Biometric information has long been touted as the solution to the ever-fallible password, but new research has shown that it may not be as safe as generally assumed.

Hackers may be able to clone fingerprints and gain access to phones such as the Samsung Galaxy S5’s software, according to cyber-security company FireEye.

It is possible to steal biometric date, essentially the fingerprint, before it reaches a segmented and encrypted “safe zone” and create copies of people’s fingerprints for further attacks on their phone, Tao Wei and Yulong Zhang claim.

The researchers say that any hacker who can acquire user-level access and run a program as a root, the lowest level of access on computers and smartphones, could collect fingerprint information from affected Android phones.

The Samsung Galaxy S5, they said, would be a particularly tempting target as malware needs only system-level access.

Speaking to Forbes, Zhang said: “If the attacker can break the kernel (the core of the Android operating system), although he cannot access the fingerprint data stored in the trusted zone, he can directly read the fingerprint sensor at any time.

“Every time you touch the fingerprint sensor, the attacker can steal your fingerprint.”

He said that once the attacker had acquired the fingerprint, they could then do “whatever they want” with the phone.

These claims will add to security concerns surrounding biometrics, set to become the standard form of authentication for mobile devices.

Apple’s Touch ID was broken into by a Berlin hacker group known as the Chaos Computer Club in 2013.
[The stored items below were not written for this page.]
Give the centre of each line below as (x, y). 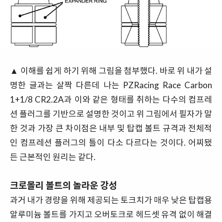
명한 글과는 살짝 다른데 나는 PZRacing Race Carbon (111, 85)
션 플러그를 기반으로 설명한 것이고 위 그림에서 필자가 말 (111, 113)
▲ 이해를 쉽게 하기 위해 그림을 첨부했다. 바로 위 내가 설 (111, 70)
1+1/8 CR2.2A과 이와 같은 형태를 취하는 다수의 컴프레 (111, 99)
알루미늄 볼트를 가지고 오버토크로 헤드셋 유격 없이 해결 (111, 214)
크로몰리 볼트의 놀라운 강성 (63, 185)
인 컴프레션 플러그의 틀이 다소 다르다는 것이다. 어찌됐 (111, 142)
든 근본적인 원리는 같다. (53, 157)
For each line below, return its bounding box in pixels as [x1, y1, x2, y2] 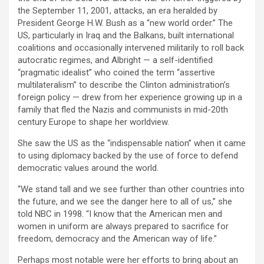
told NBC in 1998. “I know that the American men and [18, 208, 222, 219]
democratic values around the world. [18, 162, 159, 173]
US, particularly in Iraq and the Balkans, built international [18, 29, 234, 41]
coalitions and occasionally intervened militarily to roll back [18, 42, 244, 53]
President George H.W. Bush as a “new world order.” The [18, 17, 233, 28]
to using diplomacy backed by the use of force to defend [18, 150, 238, 161]
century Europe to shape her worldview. [18, 116, 169, 127]
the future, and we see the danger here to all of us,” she [18, 196, 232, 207]
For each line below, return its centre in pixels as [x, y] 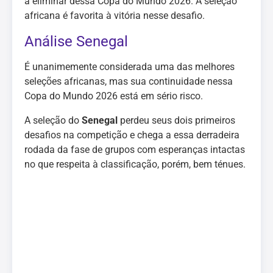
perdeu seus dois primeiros [178, 120]
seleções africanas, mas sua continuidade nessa [129, 81]
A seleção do [53, 120]
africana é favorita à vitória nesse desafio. [115, 16]
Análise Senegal [76, 41]
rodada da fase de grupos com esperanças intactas [135, 150]
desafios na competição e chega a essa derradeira [132, 135]
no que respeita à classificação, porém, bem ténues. [135, 164]
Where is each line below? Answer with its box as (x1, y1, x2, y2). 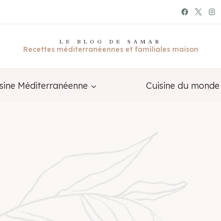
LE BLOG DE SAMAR (59, 38, 162, 45)
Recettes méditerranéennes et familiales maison (23, 45, 198, 54)
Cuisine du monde (146, 79, 220, 91)
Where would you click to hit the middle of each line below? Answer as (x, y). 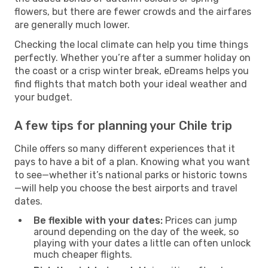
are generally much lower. (72, 25)
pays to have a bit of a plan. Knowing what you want (132, 162)
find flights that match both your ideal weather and (131, 84)
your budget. (43, 97)
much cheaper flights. (83, 254)
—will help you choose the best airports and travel (126, 188)
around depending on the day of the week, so (136, 232)
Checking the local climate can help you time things (131, 44)
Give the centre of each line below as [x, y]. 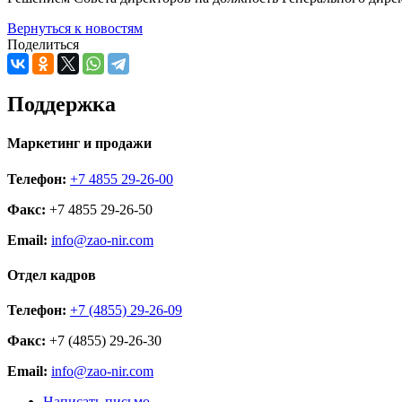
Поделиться [43, 45]
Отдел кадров [52, 275]
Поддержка [61, 105]
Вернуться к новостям [75, 29]
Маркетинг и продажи [79, 144]
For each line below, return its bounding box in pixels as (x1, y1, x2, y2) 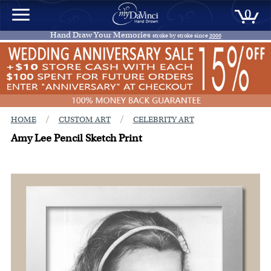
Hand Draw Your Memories (50, 30, 152, 40)
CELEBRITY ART (132, 114, 194, 125)
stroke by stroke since (152, 31, 209, 39)
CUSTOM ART (58, 114, 111, 125)
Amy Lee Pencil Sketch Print (10, 131, 142, 145)
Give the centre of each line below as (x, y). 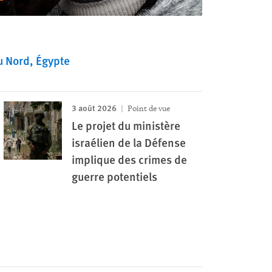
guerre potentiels (115, 176)
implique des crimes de (130, 159)
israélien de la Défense (129, 142)
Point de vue (148, 108)
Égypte (53, 60)
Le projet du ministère (126, 125)
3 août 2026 (94, 107)
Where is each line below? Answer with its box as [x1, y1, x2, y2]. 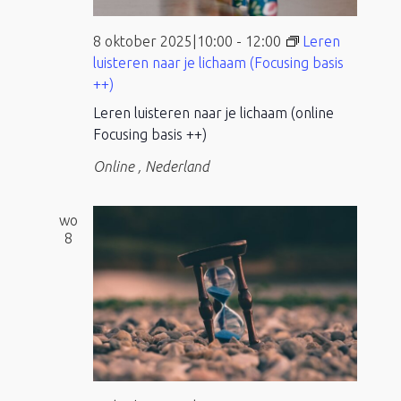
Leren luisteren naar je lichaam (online [92, 104, 334, 121]
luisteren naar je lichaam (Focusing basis [92, 54, 344, 71]
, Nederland [137, 158, 209, 175]
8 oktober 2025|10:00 [92, 32, 233, 49]
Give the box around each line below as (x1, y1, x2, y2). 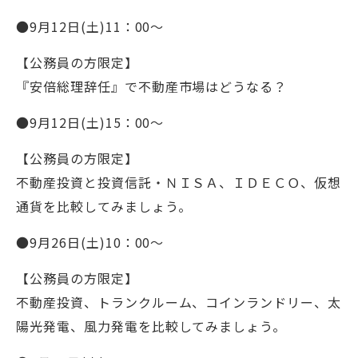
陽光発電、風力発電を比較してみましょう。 (16, 316, 287, 336)
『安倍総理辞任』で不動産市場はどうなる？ (16, 77, 288, 96)
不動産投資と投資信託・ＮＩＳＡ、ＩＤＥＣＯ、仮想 (16, 173, 342, 192)
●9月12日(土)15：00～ (16, 113, 165, 132)
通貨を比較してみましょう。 (16, 197, 192, 216)
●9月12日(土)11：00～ (16, 17, 165, 36)
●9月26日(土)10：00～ (16, 233, 165, 252)
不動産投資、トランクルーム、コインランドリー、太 (16, 292, 342, 312)
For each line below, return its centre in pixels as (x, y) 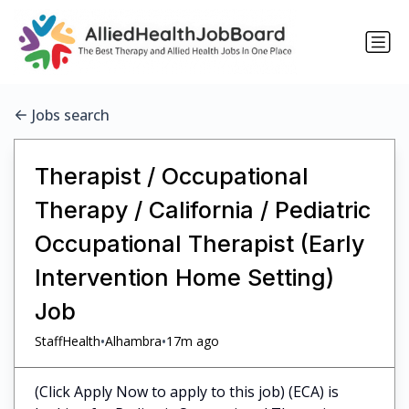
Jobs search (71, 115)
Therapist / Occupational (171, 176)
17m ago (192, 341)
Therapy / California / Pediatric (202, 210)
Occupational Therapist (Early (199, 243)
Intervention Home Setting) (184, 277)
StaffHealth (67, 341)
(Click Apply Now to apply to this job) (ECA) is (186, 391)
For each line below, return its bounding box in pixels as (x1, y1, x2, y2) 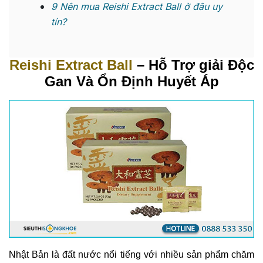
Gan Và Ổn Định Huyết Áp (44, 73, 219, 90)
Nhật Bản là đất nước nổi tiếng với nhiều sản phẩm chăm (9, 249, 254, 260)
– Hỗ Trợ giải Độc (136, 57, 254, 73)
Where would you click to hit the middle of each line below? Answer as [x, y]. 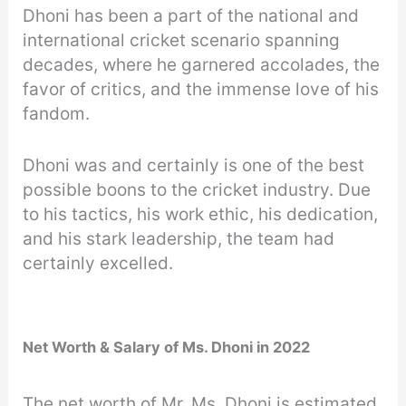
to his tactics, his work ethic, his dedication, [201, 215]
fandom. [57, 114]
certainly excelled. [101, 264]
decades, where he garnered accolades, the [202, 65]
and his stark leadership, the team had [179, 239]
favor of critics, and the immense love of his [201, 90]
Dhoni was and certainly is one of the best [194, 166]
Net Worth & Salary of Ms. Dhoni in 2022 [167, 347]
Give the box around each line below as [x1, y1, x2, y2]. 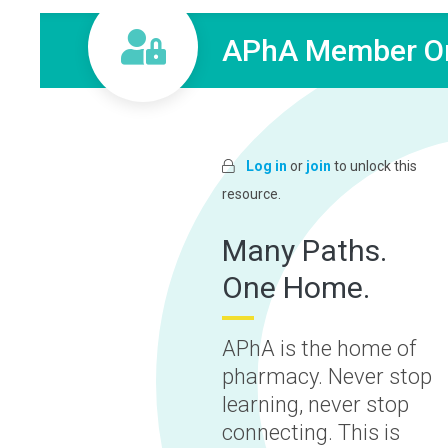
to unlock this [331, 158, 417, 174]
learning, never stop [222, 392, 409, 417]
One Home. [222, 270, 370, 305]
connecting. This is [222, 420, 400, 445]
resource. [222, 186, 281, 202]
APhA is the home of [222, 336, 416, 361]
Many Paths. [222, 233, 387, 268]
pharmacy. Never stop [222, 364, 432, 389]
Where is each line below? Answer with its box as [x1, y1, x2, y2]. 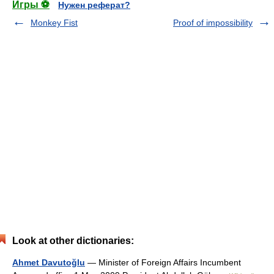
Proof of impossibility [173, 18, 253, 28]
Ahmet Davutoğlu [12, 257, 85, 267]
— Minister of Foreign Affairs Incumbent [85, 257, 241, 267]
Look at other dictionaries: [12, 235, 134, 246]
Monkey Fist [31, 18, 78, 28]
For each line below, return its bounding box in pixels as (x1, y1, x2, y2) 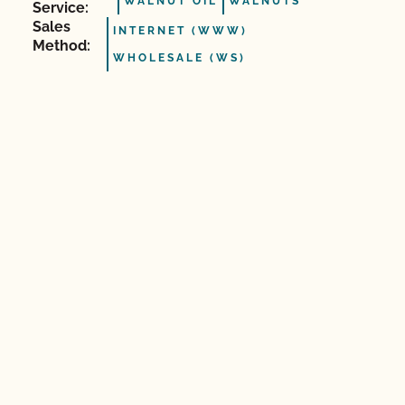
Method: (33, 37, 90, 54)
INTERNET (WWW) (112, 24, 248, 37)
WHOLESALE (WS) (112, 52, 246, 64)
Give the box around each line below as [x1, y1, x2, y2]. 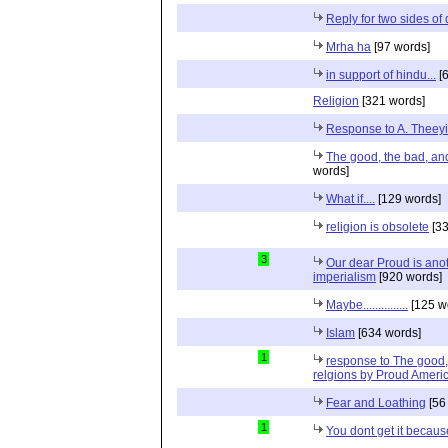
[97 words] [371, 40, 430, 54]
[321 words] [359, 94, 425, 108]
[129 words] [375, 192, 441, 206]
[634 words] [355, 326, 421, 340]
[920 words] [376, 270, 442, 284]
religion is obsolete [326, 220, 429, 234]
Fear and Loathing [326, 396, 426, 410]
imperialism [313, 270, 376, 284]
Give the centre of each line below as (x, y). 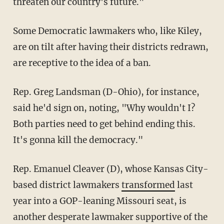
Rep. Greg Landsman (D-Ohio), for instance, (16, 92)
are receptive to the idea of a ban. (82, 63)
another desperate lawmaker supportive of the (110, 217)
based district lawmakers (67, 185)
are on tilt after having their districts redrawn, (110, 47)
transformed (148, 185)
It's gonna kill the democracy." (78, 140)
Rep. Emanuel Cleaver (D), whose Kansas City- (16, 169)
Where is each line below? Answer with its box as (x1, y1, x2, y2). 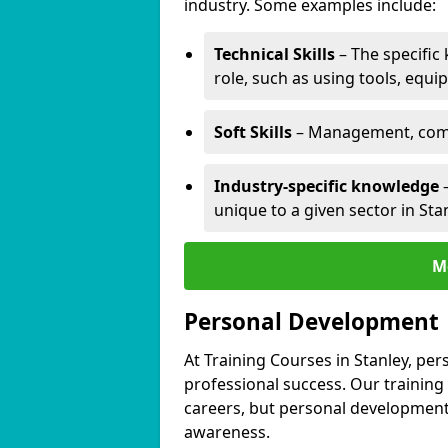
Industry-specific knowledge (214, 175, 439, 197)
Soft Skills (214, 121, 292, 143)
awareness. (184, 421, 270, 443)
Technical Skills (214, 43, 335, 65)
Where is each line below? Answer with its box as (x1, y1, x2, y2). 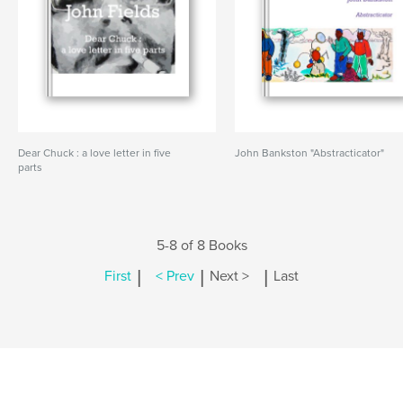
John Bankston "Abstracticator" (235, 147, 385, 159)
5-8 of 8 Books (156, 237, 247, 255)
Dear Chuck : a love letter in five (18, 147, 171, 159)
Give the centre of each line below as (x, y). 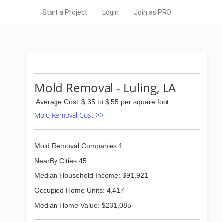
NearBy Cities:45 (60, 161)
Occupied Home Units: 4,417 (79, 190)
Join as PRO (153, 12)
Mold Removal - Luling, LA (105, 87)
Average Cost (57, 102)
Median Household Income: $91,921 (91, 175)
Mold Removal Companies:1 (79, 146)
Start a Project (65, 12)
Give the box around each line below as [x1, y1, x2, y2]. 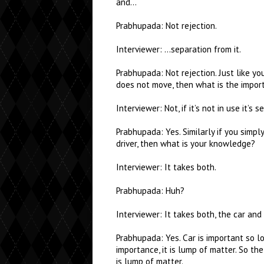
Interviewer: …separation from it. [116, 44, 241, 55]
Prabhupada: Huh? [116, 185, 184, 196]
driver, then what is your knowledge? [116, 138, 255, 149]

In video posted to YouTube they showed how they could register an index finger on the phone and then, by covering the same hand’s middle finger with a piece of latex with the spoofed index finger print, access the phone in seconds.

Wei and Zhang said that all Android phones below the 5.0 operating system with fingerprint authentication were affected.

Though they said that their testing had not gone beyond testing Android devices, they said that the issue was likely to be more widespread.

Other Android devices that use fingerprint sensors include the HTC One Max, the Motorola Atrix, the Samsung Galaxy Note 4 and Edge, the Galaxy S6 and the Huawei Ascend Mate 7.